Fredericks has broken 20 seconds for the 200 metres 24 times. He also holds the joint-third-fastest non-winning time for the 200 metres. In August 1996, Fredericks ran 19.68 seconds in the Olympic final in Atlanta, Georgia.

He is also the oldest man to have broken 20 seconds for the 200 metres. On 12 July 2002 in Rome, Fredericks won the 200 metres in a time of 19.99 seconds at the age of 34 years 283 days. He is currently serving as a council member in the IAAF.

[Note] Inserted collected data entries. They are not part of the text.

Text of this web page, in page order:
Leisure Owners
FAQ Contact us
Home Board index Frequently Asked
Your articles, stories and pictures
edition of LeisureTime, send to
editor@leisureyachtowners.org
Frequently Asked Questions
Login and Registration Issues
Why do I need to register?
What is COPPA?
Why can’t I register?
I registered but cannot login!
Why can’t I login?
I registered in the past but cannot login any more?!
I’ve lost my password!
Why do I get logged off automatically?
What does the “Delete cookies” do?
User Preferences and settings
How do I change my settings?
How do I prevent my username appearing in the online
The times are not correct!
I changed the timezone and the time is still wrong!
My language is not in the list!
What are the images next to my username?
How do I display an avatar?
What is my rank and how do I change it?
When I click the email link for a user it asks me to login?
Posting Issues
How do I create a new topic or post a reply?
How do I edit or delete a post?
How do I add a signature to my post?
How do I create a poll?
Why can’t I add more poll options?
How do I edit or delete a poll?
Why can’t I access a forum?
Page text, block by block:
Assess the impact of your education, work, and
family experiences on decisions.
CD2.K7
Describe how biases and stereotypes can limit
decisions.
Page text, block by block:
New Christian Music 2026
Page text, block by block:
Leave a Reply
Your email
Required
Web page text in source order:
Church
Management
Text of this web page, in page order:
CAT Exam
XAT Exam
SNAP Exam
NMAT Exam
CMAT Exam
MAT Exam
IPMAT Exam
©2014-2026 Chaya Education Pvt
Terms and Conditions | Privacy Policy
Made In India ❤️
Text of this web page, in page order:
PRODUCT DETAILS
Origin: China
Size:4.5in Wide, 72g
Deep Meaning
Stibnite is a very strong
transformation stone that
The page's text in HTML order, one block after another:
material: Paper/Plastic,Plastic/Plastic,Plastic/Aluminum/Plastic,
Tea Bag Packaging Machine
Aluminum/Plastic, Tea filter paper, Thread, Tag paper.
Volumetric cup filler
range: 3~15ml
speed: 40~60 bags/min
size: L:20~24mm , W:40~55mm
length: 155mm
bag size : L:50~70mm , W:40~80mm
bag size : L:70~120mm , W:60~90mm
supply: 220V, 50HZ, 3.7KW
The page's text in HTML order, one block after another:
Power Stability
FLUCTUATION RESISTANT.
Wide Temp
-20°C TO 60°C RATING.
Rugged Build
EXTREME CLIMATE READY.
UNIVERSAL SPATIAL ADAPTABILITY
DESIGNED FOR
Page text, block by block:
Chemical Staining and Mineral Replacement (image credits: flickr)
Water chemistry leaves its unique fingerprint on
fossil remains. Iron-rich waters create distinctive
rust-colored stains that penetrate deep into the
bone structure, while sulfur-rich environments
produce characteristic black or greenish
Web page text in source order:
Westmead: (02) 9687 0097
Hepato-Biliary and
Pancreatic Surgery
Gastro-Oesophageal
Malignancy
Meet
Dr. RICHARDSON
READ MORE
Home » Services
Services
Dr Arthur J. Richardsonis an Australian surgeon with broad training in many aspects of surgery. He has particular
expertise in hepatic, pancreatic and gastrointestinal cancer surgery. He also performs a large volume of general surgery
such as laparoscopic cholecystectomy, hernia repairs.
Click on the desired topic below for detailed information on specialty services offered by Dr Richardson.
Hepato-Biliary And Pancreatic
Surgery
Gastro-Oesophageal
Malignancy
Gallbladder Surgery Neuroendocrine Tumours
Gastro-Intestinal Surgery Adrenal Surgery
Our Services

On 3 March 2017, Fredericks was implicated in the IAAF corruption scandal, stemming from a large cash payment he received in 2009. The investigation is still to be concluded.

Education and early life

Fredericks was born in Windhoek on 2 October 1967, the only child of Riekie Fredericks, a seamstress, and Andries Kangootui, a farmer. He grew up in the city's Katutura township, his parents split up while he was little. In 1981 he switched to the Catholic school at Döbra to play competitive soccer. When he received a scholarship to complete his matric at Concordia College Fredericks took up athletics because the soccer was not strong at Concordia. He still played for Black Africa, one of the country's top teams.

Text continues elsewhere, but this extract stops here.